=== YOUR TASK ===
Transcribe the data below in full, exactly.

=== MATERIAL FOR THIS TASK ===
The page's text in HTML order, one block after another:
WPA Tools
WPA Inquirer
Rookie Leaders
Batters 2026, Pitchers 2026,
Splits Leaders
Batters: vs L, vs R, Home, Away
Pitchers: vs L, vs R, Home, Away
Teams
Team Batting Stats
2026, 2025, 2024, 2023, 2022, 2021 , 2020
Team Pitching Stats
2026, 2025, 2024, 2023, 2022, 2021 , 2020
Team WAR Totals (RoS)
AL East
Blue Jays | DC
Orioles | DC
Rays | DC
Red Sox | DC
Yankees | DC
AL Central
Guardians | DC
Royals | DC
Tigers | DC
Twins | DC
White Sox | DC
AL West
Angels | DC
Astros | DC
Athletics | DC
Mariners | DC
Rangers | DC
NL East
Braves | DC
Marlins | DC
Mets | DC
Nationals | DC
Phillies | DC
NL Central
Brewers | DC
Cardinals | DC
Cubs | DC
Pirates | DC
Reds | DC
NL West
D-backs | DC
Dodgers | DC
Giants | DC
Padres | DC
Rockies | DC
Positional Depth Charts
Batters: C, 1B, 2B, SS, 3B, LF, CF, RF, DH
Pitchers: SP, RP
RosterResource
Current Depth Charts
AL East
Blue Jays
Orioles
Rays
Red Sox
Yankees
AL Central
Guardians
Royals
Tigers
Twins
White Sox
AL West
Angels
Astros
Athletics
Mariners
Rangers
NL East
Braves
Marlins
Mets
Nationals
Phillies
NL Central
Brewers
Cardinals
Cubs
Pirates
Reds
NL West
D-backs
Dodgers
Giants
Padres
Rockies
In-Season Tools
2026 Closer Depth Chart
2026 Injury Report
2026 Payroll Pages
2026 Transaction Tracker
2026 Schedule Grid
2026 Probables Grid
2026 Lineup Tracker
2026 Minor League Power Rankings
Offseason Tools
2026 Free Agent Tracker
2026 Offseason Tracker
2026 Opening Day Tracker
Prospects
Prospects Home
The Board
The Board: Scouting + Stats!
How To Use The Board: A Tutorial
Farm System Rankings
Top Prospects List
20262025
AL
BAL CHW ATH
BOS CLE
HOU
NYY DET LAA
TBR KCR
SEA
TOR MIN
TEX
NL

=== RESULT OF THIS EXERCISE ===
The page's text in HTML order, one block after another:
WPA Tools
WPA Inquirer
Rookie Leaders
Batters 2026, Pitchers 2026,
Splits Leaders
Batters: vs L, vs R, Home, Away
Pitchers: vs L, vs R, Home, Away
Teams
Team Batting Stats
2026, 2025, 2024, 2023, 2022, 2021 , 2020
Team Pitching Stats
2026, 2025, 2024, 2023, 2022, 2021 , 2020
Team WAR Totals (RoS)
AL East
Blue Jays | DC
Orioles | DC
Rays | DC
Red Sox | DC
Yankees | DC
AL Central
Guardians | DC
Royals | DC
Tigers | DC
Twins | DC
White Sox | DC
AL West
Angels | DC
Astros | DC
Athletics | DC
Mariners | DC
Rangers | DC
NL East
Braves | DC
Marlins | DC
Mets | DC
Nationals | DC
Phillies | DC
NL Central
Brewers | DC
Cardinals | DC
Cubs | DC
Pirates | DC
Reds | DC
NL West
D-backs | DC
Dodgers | DC
Giants | DC
Padres | DC
Rockies | DC
Positional Depth Charts
Batters: C, 1B, 2B, SS, 3B, LF, CF, RF, DH
Pitchers: SP, RP
RosterResource
Current Depth Charts
AL East
Blue Jays
Orioles
Rays
Red Sox
Yankees
AL Central
Guardians
Royals
Tigers
Twins
White Sox
AL West
Angels
Astros
Athletics
Mariners
Rangers
NL East
Braves
Marlins
Mets
Nationals
Phillies
NL Central
Brewers
Cardinals
Cubs
Pirates
Reds
NL West
D-backs
Dodgers
Giants
Padres
Rockies
In-Season Tools
2026 Closer Depth Chart
2026 Injury Report
2026 Payroll Pages
2026 Transaction Tracker
2026 Schedule Grid
2026 Probables Grid
2026 Lineup Tracker
2026 Minor League Power Rankings
Offseason Tools
2026 Free Agent Tracker
2026 Offseason Tracker
2026 Opening Day Tracker
Prospects
Prospects Home
The Board
The Board: Scouting + Stats!
How To Use The Board: A Tutorial
Farm System Rankings
Top Prospects List
20262025
AL
BAL CHW ATH
BOS CLE
HOU
NYY DET LAA
TBR KCR
SEA
TOR MIN
TEX
NL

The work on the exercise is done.